I will be finishing reading thousands of pages of grants and spend a few days on grant reviews. A grant I have been working on is almost done. The semester is almost over. I have two articles I submitted to journals under review. So… the question is, what’s next?
I thought about trying to make the deadline for the Western Users of SAS Software conference, but there was just no time. Besides, I have done so many dozens of conference papers, like most people my age, I don’t even list them all on my resume, I just pick a dozen or so sample topics each of which I have probably done five or ten times.
Here is what I am thinking about:
1. Writing a final article on on-line education for people with disabilities on American Indian reservations. This was one of the craziest ideas ever, including individuals with mental retardation and reading disabilities. How do you have a web-based course with people who can’t read, for crying out loud? And no, we did not use videos. When the results came in, we were jumping up and down excited. The data collection was completed over a year ago and I still haven’t written this up. Hey, I did two other articles taught classes, reviewed grants. etc.
2. Writing an article or two on the ten years of data on training teachers of English language learners. This includes some really interesting qualitative data on what makes the best teachers. There is also the standard stuff on GPA, test scores. The main question is – what characteristics are shared by those teachers who are the best of the best, the type we remember 20 years later?
3. Writing up data on an after-school tutoring program for hundreds of kids, which at first glance seemed to have failed but I think it actually sort of succeeded. The data were a total mess when I received them, but what I THINK happened was that many of the kids went to tutoring only rarely and those who did go to at least X hours showed improvement. The most interesting question here is to find X.
4. Analyzing qualitative data from interviews of 30 Native American parents of children with disabilities about how they first found out about their child’s diagnosis, the experiences they had with the school personnel and other professionals.
5. Doing something completely different and working on a design I am interested in right now using a combination of social network analysis and proportional hazards models to predict the movement from casual use through abuse to compulsion for youth using alcohol and other drugs.

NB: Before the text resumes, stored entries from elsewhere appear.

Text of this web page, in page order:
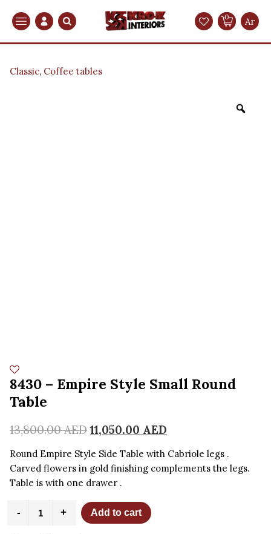
Search 0 Ar
Classic, Coffee tables
8430 – Empire Style Small Round
Table
13,800.00AED 11,050.00 AED
Round Empire Style Side Table with Cabriole legs .
Carved flowers in gold finishing complements the legs.
Table is with one drawer .
- + Add to cart

6. Writing a book on SAS Enterprise Guide as a tool for researchers.
Because I am clearly all over the map here and I have a lot of data that is not being used, I think what I might do is write the book and use each of 1-5 as an example problem. That way, I will have the first draft of part of each article written along with the book. It will also show how you can apply EG to lots of different research problems.
This undoubtedly makes me sound as if my research interests are all over the map, and they are. This doesn’t even include the evaluation reports I am being paid to do. Still, reading these grants, I recognize the names of some of the same people who have been doing the same type of research for the past 15 or 20 years. Some people might call it having a passion for the topic. I call it boring. I don’t care if I was on the French Riviera studying the impact of cocaine on beach-side sexual behavior of porn stars and my covariate was the quality of champagne sipped by the researcher while watching. I’d still be bored with it way before 15 years.
Disclaimer: I don’t know if porn stars actually vacation in the French Riviera, so if you go there and are disappointed, don’t blame me.